** What you are asked to do **
Retype the listing exactly as it stands, and keep every image out.

• • •

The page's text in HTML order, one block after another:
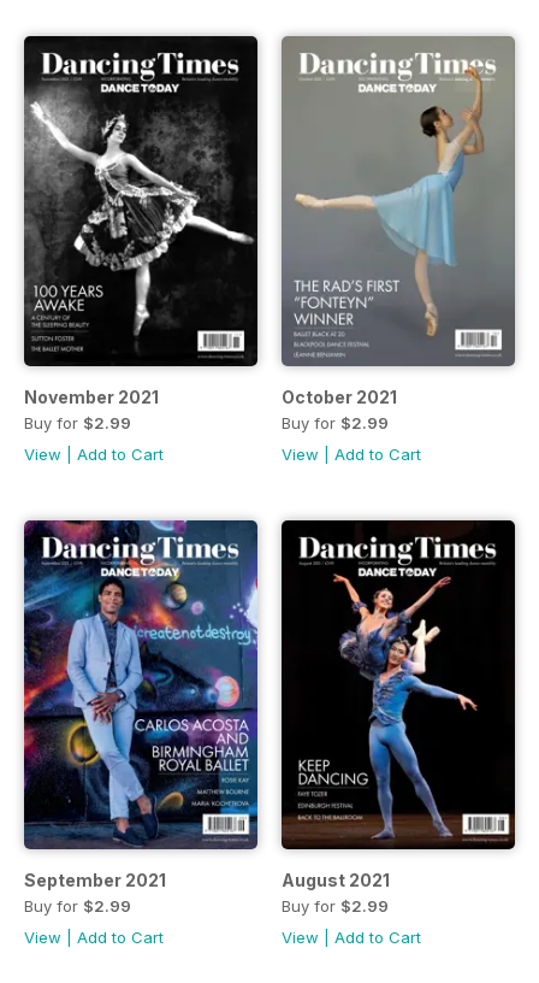
November 2021
Buy for $2.99
View
Add to Cart
October 2021
Buy for $2.99
View
Add to Cart
September 2021
Buy for $2.99
View
Add to Cart
August 2021
Buy for $2.99
View
Add to Cart
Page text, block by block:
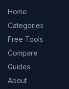
Home
Categories
Free Tools
Compare
Guides
About
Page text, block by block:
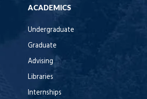
ACADEMICS
Undergraduate
Graduate
Advising
Libraries
Internships
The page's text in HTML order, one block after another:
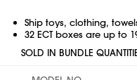
Ship toys, clothing,
32 ECT boxes are up to
SOLD IN BUNDLE
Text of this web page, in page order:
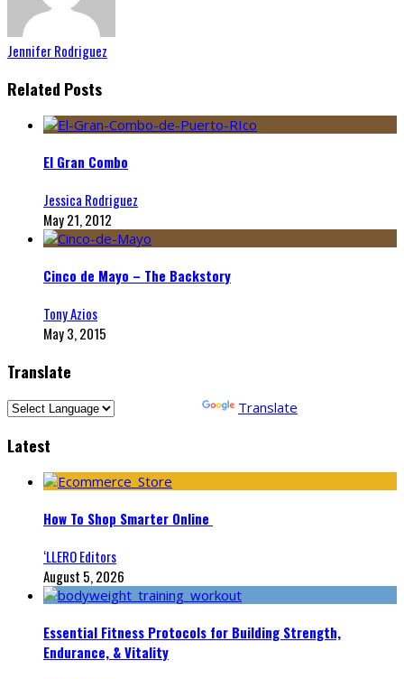
Jennifer Rodriguez
Related Posts
El Gran Combo
Jessica Rodriguez
May 21, 2012
Cinco de Mayo – The Backstory
Tony Azios
May 3, 2015
Translate
Translate
Latest
How To Shop Smarter Online
‘LLERO Editors
August 5, 2026
Essential Fitness Protocols for Building Strength,
Endurance, & Vitality
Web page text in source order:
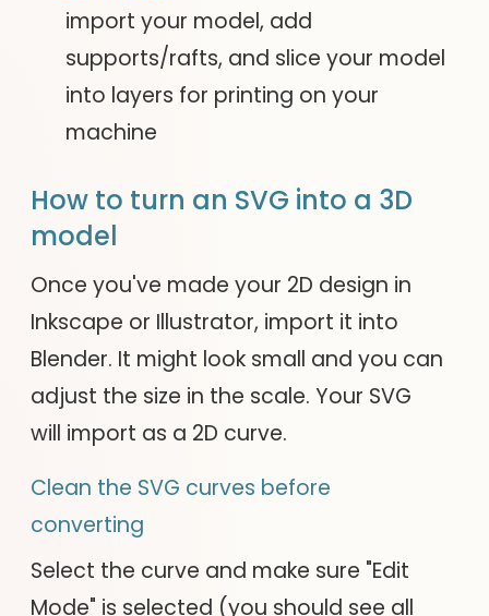
import your model, add
supports/rafts, and slice your model
into layers for printing on your
machine
How to turn an SVG into a 3D
model
Once you've made your 2D design in
Inkscape or Illustrator, import it into
Blender. It might look small and you can
adjust the size in the scale. Your SVG
will import as a 2D curve.
Clean the SVG curves before
converting
Select the curve and make sure "Edit
Mode" is selected (you should see all
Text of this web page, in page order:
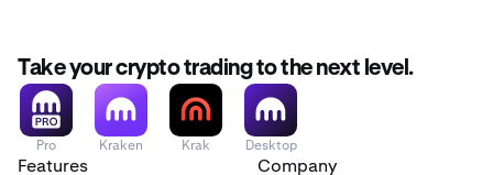
Take your crypto trading to the next level.
Pro Kraken Krak Desktop
Features Company
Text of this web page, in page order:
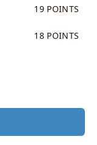
19 POINTS
18 POINTS
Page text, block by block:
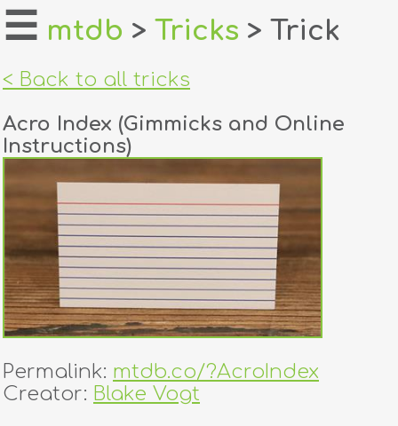
home
login
register
dealers
tricks
creators
contact
☰ mtdb > Tricks > Trick
< Back to all tricks
Acro Index (Gimmicks and Online
Instructions)
Permalink: mtdb.co/?AcroIndex
Creator: Blake Vogt
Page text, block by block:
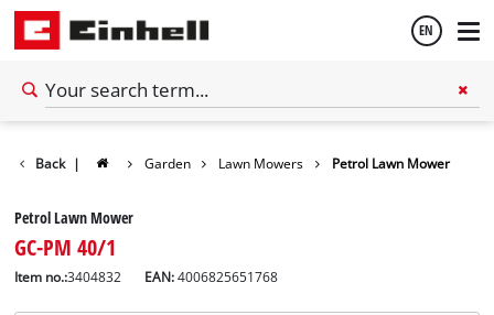
EN
Back | Garden Lawn Mowers Petrol Lawn Mower
Petrol Lawn Mower
GC-PM 40/1
Item no.:3404832 EAN:4006825651768
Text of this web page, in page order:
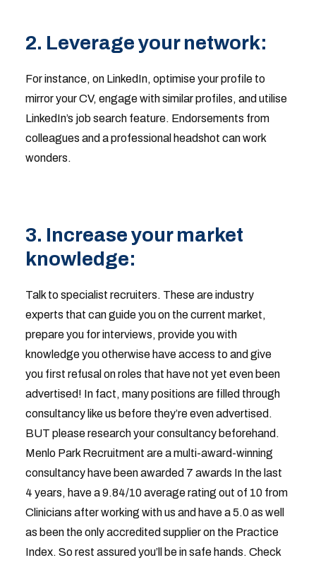
2. Leverage your network:
For instance, on LinkedIn, optimise your profile to
mirror your CV, engage with similar profiles, and utilise
LinkedIn’s job search feature. Endorsements from
colleagues and a professional headshot can work
wonders.
3. Increase your market
knowledge:
Talk to specialist recruiters. These are industry
experts that can guide you on the current market,
prepare you for interviews, provide you with
knowledge you otherwise have access to and give
you first refusal on roles that have not yet even been
advertised! In fact, many positions are filled through
consultancy like us before they’re even advertised.
BUT please research your consultancy beforehand.
Menlo Park Recruitment are a multi-award-winning
consultancy have been awarded 7 awards In the last
4 years, have a 9.84/10 average rating out of 10 from
Clinicians after working with us and have a 5.0 as well
as been the only accredited supplier on the Practice
Index. So rest assured you’ll be in safe hands. Check
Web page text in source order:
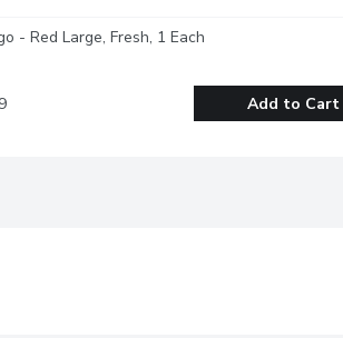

• • •

** Result of the task **
The page's text in HTML order, one block after another:
November 2021
Buy for $2.99
View
Add to Cart
October 2021
Buy for $2.99
View
Add to Cart
September 2021
Buy for $2.99
View
Add to Cart
August 2021
Buy for $2.99
View
Add to Cart
Page text, block by block:
Home
Categories
Free Tools
Compare
Guides
About
Page text, block by block:
ACADEMICS
Undergraduate
Graduate
Advising
Libraries
Internships
The page's text in HTML order, one block after another:
Ship toys, clothing,
32 ECT boxes are up to
SOLD IN BUNDLE
Text of this web page, in page order:
Jennifer Rodriguez
Related Posts
El Gran Combo
Jessica Rodriguez
May 21, 2012
Cinco de Mayo – The Backstory
Tony Azios
May 3, 2015
Translate
Translate
Latest
How To Shop Smarter Online
‘LLERO Editors
August 5, 2026
Essential Fitness Protocols for Building Strength,
Endurance, & Vitality
Web page text in source order:
import your model, add
supports/rafts, and slice your model
into layers for printing on your
machine
How to turn an SVG into a 3D
model
Once you've made your 2D design in
Inkscape or Illustrator, import it into
Blender. It might look small and you can
adjust the size in the scale. Your SVG
will import as a 2D curve.
Clean the SVG curves before
converting
Select the curve and make sure "Edit
Mode" is selected (you should see all
Text of this web page, in page order:
Take your crypto trading to the next level.
Pro Kraken Krak Desktop
Features Company
Text of this web page, in page order:
19 POINTS
18 POINTS
Page text, block by block:
home
login
register
dealers
tricks
creators
contact
☰ mtdb > Tricks > Trick
< Back to all tricks
Acro Index (Gimmicks and Online
Instructions)
Permalink: mtdb.co/?AcroIndex
Creator: Blake Vogt
Page text, block by block:
EN
Back | Garden Lawn Mowers Petrol Lawn Mower
Petrol Lawn Mower
GC-PM 40/1
Item no.:3404832 EAN:4006825651768
Text of this web page, in page order:
2. Leverage your network:
For instance, on LinkedIn, optimise your profile to
mirror your CV, engage with similar profiles, and utilise
LinkedIn’s job search feature. Endorsements from
colleagues and a professional headshot can work
wonders.
3. Increase your market
knowledge:
Talk to specialist recruiters. These are industry
experts that can guide you on the current market,
prepare you for interviews, provide you with
knowledge you otherwise have access to and give
you first refusal on roles that have not yet even been
advertised! In fact, many positions are filled through
consultancy like us before they’re even advertised.
BUT please research your consultancy beforehand.
Menlo Park Recruitment are a multi-award-winning
consultancy have been awarded 7 awards In the last
4 years, have a 9.84/10 average rating out of 10 from
Clinicians after working with us and have a 5.0 as well
as been the only accredited supplier on the Practice
Index. So rest assured you’ll be in safe hands. Check
Web page text in source order:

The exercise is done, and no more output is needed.